(i) Since n = 3${}^{rd}$ the element belongs to the 3rd period. It is a p–block element since the

last electron occupies the p–orbital.

There are four electrons in the p–orbital. Thus, the corresponding group of the element

= Number of s–block groups + number of d–block groups + number of p–electrons

= 2 + 10 + 4

= 16 

Therefore, the element belongs to the 3${}^{rd}$ period and 16${}^{th}$ group of the periodic table.

Hence, the element is Sulphur.

(ii)Since n = 4, the element belongs to the 4${}^{th}$ period.

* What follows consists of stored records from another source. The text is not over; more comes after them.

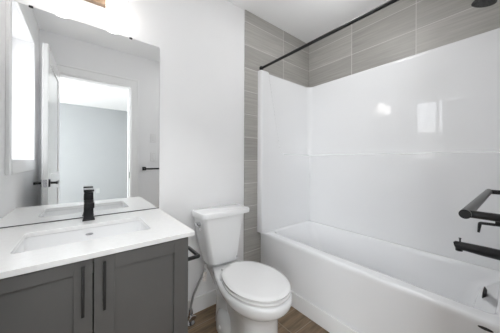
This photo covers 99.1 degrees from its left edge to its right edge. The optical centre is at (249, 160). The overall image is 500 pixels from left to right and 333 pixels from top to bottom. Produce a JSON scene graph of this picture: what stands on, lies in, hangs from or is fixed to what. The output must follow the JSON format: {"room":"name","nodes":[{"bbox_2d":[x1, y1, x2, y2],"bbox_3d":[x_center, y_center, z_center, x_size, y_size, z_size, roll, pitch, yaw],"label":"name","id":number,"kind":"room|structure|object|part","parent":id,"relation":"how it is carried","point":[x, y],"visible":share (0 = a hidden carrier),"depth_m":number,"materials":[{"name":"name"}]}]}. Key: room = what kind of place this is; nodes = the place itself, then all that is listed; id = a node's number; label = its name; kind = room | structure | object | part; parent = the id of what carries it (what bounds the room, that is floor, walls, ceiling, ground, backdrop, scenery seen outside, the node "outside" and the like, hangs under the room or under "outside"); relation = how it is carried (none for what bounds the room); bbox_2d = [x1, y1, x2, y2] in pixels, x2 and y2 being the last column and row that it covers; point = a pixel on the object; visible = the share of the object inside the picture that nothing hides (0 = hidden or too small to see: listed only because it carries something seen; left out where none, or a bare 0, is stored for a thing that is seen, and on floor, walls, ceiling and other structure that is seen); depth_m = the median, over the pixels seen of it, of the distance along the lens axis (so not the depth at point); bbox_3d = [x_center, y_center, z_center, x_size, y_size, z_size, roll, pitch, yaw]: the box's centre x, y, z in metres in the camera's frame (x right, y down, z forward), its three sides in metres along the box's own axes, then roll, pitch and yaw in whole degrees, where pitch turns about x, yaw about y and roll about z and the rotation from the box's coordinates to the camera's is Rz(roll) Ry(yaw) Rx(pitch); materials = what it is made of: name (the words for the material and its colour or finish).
{"room":"bathroom","nodes":[
{"label":"bathroom","id":0,"kind":"room"},
{"bbox_2d":[12,0,244,299],"bbox_3d":[-0.301,-0.095,1.743,2.595,2.455,0.110,0,0,-38],"label":"wall","id":1,"kind":"structure","parent":0,"point":[201,43],"depth_m":1.59,"materials":[{"name":"paint"}]},
{"bbox_2d":[0,0,159,227],"bbox_3d":[-0.900,-0.224,1.194,0.746,1.079,0.008,0,0,-38],"label":"wall mirror","id":2,"kind":"object","parent":1,"relation":"attached to","point":[79,102],"visible":0.99,"depth_m":1.14,"materials":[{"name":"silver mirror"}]},
{"bbox_2d":[64,0,126,19],"bbox_3d":[-0.860,-0.878,1.139,0.344,0.133,0.140,0,0,-38],"label":"vanity light","id":3,"kind":"object","parent":1,"relation":"attached to","point":[117,9],"visible":1,"depth_m":1.18,"materials":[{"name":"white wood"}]},
{"bbox_3d":[-0.750,-0.876,1.198,0.098,0.130,0.098,0,0,-38],"label":"lamp shade","id":4,"kind":"part","parent":3,"relation":"part of","materials":[{"name":"white glass"}]},
{"bbox_2d":[188,288,216,313],"bbox_3d":[-0.340,1.075,1.637,0.731,0.115,0.013,0,0,-38],"label":"baseboard","id":5,"kind":"structure","parent":1,"relation":"attached to","point":[203,301],"depth_m":1.62,"materials":[{"name":"paint"}]},
{"bbox_2d":[244,10,308,262],"bbox_3d":[0.309,-0.092,2.148,0.914,2.455,0.009,0,0,-38],"label":"tiled wall","id":6,"kind":"structure","parent":1,"relation":"attached to","point":[265,42],"depth_m":1.94,"materials":[{"name":"grey tile"}]},
{"bbox_2d":[259,0,398,69],"bbox_3d":[0.568,-0.854,1.387,0.042,0.042,1.501,0,0,-38],"label":"shower curtain rod","id":7,"kind":"object","parent":6,"relation":"attached to","point":[389,2],"visible":0.89,"depth_m":1.39,"materials":[{"name":"black metal"}]},
{"bbox_2d":[188,304,328,332],"bbox_3d":[0.198,1.165,1.103,2.595,0.060,1.740,0,0,-38],"label":"floor","id":8,"kind":"structure","parent":0,"point":[293,321],"depth_m":1.48,"materials":[{"name":"brown wood"}]},
{"bbox_2d":[0,237,187,332],"bbox_3d":[-0.729,0.734,0.950,0.720,0.794,0.606,0,0,-38],"label":"vanity cabinet","id":9,"kind":"object","parent":8,"relation":"on","point":[143,289],"visible":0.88,"depth_m":0.77,"materials":[{"name":"grey paint"}]},
{"bbox_3d":[-0.695,0.684,0.644,0.350,0.684,0.020,0,0,-38],"label":"door","id":10,"kind":"part","parent":9,"relation":"part of","materials":[{"name":"grey paint"}]},
{"bbox_3d":[-0.561,0.436,0.715,0.009,0.168,0.032,0,0,-38],"label":"door handle","id":11,"kind":"part","parent":9,"relation":"part of","materials":[{"name":"black metal"}]},
{"bbox_2d":[0,208,194,278],"bbox_3d":[-0.725,0.327,0.965,0.747,0.020,0.587,0,0,-38],"label":"countertop","id":12,"kind":"structure","parent":9,"relation":"on","point":[162,227],"depth_m":0.86,"materials":[{"name":"white stone"}]},
{"bbox_2d":[14,221,147,272],"bbox_3d":[-0.719,0.404,0.961,0.488,0.130,0.306,0,0,-38],"label":"sink","id":13,"kind":"object","parent":12,"relation":"in","point":[68,237],"visible":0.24,"depth_m":1.04,"materials":[{"name":"ceramic"}]},
{"bbox_2d":[82,188,94,220],"bbox_3d":[-0.840,0.232,1.110,0.053,0.167,0.138,0,0,-38],"label":"faucet","id":14,"kind":"object","parent":12,"relation":"on","point":[89,203],"visible":1,"depth_m":1.12,"materials":[{"name":"black metal"}]},
{"bbox_3d":[-0.858,0.158,1.134,0.044,0.020,0.073,0,0,-38],"label":"lever","id":15,"kind":"part","parent":14,"relation":"part of","materials":[{"name":"black metal"}]},
{"bbox_3d":[-0.827,0.222,1.094,0.042,0.031,0.096,0,0,-38],"label":"spout","id":16,"kind":"part","parent":14,"relation":"part of","materials":[{"name":"black metal"}]},
{"bbox_3d":[-0.514,0.436,0.752,0.009,0.168,0.032,0,0,-38],"label":"door handle","id":17,"kind":"part","parent":9,"relation":"part of","materials":[{"name":"black metal"}]},
{"bbox_3d":[-0.420,0.685,0.861,0.342,0.684,0.020,0,0,-38],"label":"door","id":18,"kind":"part","parent":9,"relation":"part of","materials":[{"name":"grey paint"}]},
{"bbox_2d":[188,246,199,260],"bbox_3d":[-0.317,0.468,1.076,0.083,0.034,0.164,0,0,-38],"label":"toilet paper holder","id":19,"kind":"object","parent":9,"relation":"attached to","point":[196,254],"visible":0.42,"depth_m":1.04,"materials":[{"name":"black metal"}]},
{"bbox_2d":[188,263,206,326],"bbox_3d":[-0.370,0.935,1.498,0.147,0.394,0.080,0,0,-38],"label":"supply hose","id":20,"kind":"object","parent":8,"relation":"on","point":[191,316],"visible":0.94,"depth_m":1.48,"materials":[{"name":"silver metal"}]},
{"bbox_3d":[-0.387,1.067,1.446,0.048,0.030,0.010,0,0,-38],"label":"valve handle","id":21,"kind":"part","parent":20,"relation":"part of","materials":[{"name":"silver metal"}]},
{"bbox_2d":[191,203,291,332],"bbox_3d":[-0.055,0.744,1.380,0.421,0.779,0.728,0,0,-40],"label":"toilet","id":22,"kind":"object","parent":8,"relation":"on","point":[251,297],"visible":1,"depth_m":1.35,"materials":[{"name":"ceramic"}]},
{"bbox_3d":[-0.341,0.439,1.432,0.045,0.041,0.083,0,0,-40],"label":"flush lever","id":23,"kind":"part","parent":22,"relation":"part of","materials":[{"name":"silver metal"}]},
{"bbox_3d":[-0.211,0.566,1.585,0.376,0.342,0.196,0,0,-40],"label":"tank","id":24,"kind":"part","parent":22,"relation":"part of","materials":[{"name":"ceramic"}]},
{"bbox_3d":[-0.209,0.374,1.584,0.400,0.040,0.215,0,0,-40],"label":"tank lid","id":25,"kind":"part","parent":22,"relation":"part of","materials":[{"name":"ceramic"}]},
{"bbox_3d":[0.028,0.714,1.295,0.358,0.021,0.469,0,0,-40],"label":"seat lid","id":26,"kind":"part","parent":22,"relation":"part of","materials":[{"name":"plastic"}]},
{"bbox_3d":[0.030,0.740,1.293,0.360,0.018,0.467,0,0,-40],"label":"seat","id":27,"kind":"part","parent":22,"relation":"part of","materials":[{"name":"plastic"}]},
{"bbox_2d":[260,220,499,332],"bbox_3d":[0.840,0.896,1.608,0.720,0.483,1.502,0,0,-38],"label":"bathtub","id":28,"kind":"object","parent":8,"relation":"on","point":[369,284],"visible":0.86,"depth_m":1.38,"materials":[{"name":"plastic"}]},
{"bbox_2d":[291,291,358,332],"bbox_3d":[0.555,1.079,1.378,0.013,0.115,1.511,0,0,-38],"label":"baseboard","id":29,"kind":"structure","parent":28,"relation":"attached to","point":[319,316],"depth_m":1.47,"materials":[{"name":"paint"}]},
{"bbox_2d":[257,28,499,269],"bbox_3d":[0.831,-0.082,1.597,0.757,1.472,1.501,0,0,-38],"label":"shower surround","id":30,"kind":"object","parent":28,"relation":"on","point":[394,151],"visible":1,"depth_m":1.72,"materials":[{"name":"plastic"}]},
{"bbox_2d":[453,238,499,259],"bbox_3d":[1.260,0.485,1.178,0.055,0.074,0.197,0,0,-38],"label":"tub spout","id":31,"kind":"object","parent":30,"relation":"attached to","point":[460,246],"visible":1,"depth_m":1.16,"materials":[{"name":"black metal"}]},
{"bbox_2d":[477,221,499,232],"bbox_3d":[1.290,0.325,1.140,0.166,0.166,0.100,0,0,-38],"label":"shower valve","id":32,"kind":"object","parent":30,"relation":"attached to","point":[480,224],"visible":0.92,"depth_m":1.15,"materials":[{"name":"black metal"}]},
{"bbox_3d":[1.278,0.722,1.161,0.072,0.072,0.021,0,0,-38],"label":"overflow plate","id":33,"kind":"part","parent":28,"relation":"part of","materials":[{"name":"black metal"}]},
{"bbox_2d":[227,0,388,42],"bbox_3d":[0.209,-1.350,1.103,2.595,0.060,1.740,0,0,-38],"label":"ceiling","id":34,"kind":"structure","parent":0,"point":[305,20],"depth_m":1.90,"materials":[{"name":"white paint"}]},
{"bbox_3d":[-0.016,-0.094,-0.108,4.440,2.455,0.110,0,0,-38],"label":"wall","id":35,"kind":"structure","parent":0,"visible":0},
{"bbox_2d":[458,189,499,221],"bbox_3d":[0.681,0.111,0.576,0.567,0.044,0.099,0,0,-38],"label":"towel bar","id":36,"kind":"object","parent":35,"relation":"attached to","point":[470,210],"visible":1,"depth_m":0.44,"materials":[{"name":"black metal"}]},
{"bbox_3d":[0.477,0.110,0.412,0.016,0.016,0.081,0,0,-38],"label":"post","id":37,"kind":"part","parent":36,"relation":"part of","materials":[{"name":"black metal"}]},
{"bbox_3d":[0.887,0.112,0.736,0.016,0.016,0.081,0,0,-38],"label":"post","id":38,"kind":"part","parent":36,"relation":"part of","materials":[{"name":"black metal"}]},
{"bbox_3d":[1.295,-0.328,1.001,0.771,1.975,0.009,0,0,-38],"label":"tiled wall","id":39,"kind":"structure","parent":35,"relation":"attached to","visible":0},
{"bbox_2d":[471,0,497,7],"bbox_3d":[1.304,-0.901,1.129,0.100,0.114,0.184,0,0,-38],"label":"shower fixture","id":40,"kind":"object","parent":39,"relation":"attached to","point":[476,3],"visible":1,"depth_m":1.16,"materials":[{"name":"black metal"}]},
{"bbox_3d":[1.179,-0.088,1.872,0.110,2.455,1.520,0,0,-38],"label":"wall","id":41,"kind":"structure","parent":0,"visible":0},
{"bbox_2d":[309,0,499,86],"bbox_3d":[1.136,-0.329,1.832,0.009,1.975,1.511,0,0,-38],"label":"tiled wall","id":42,"kind":"structure","parent":41,"relation":"attached to","point":[402,29],"depth_m":1.74,"materials":[{"name":"grey tile"}]}
]}

It is a d–block element as d– orbitals

are incompletely filled.

There are 2 electrons in the d–orbital.

Thus, the corresponding group of the element

= Number of s–block groups + number of d–block groups

= 2 + 2 =

4

Therefore, it is a  4${}^{th}$ period and 4th group element. Hence, the element is Titanium.

(iii) Since n = 6, the element is present in the 6th period. It is an f –block element

as the last electron occupies the f–orbital. It belongs to group 3 of the periodic table since

all f-block elements belong to group 3. Its electronic configuration is $\left[Xe\right] 4 f^7 5d^{1}6s^2$

Thus, its atomic number is 54 + 7 + 2 + 1 = 64. Hence, the element is Gadolinium.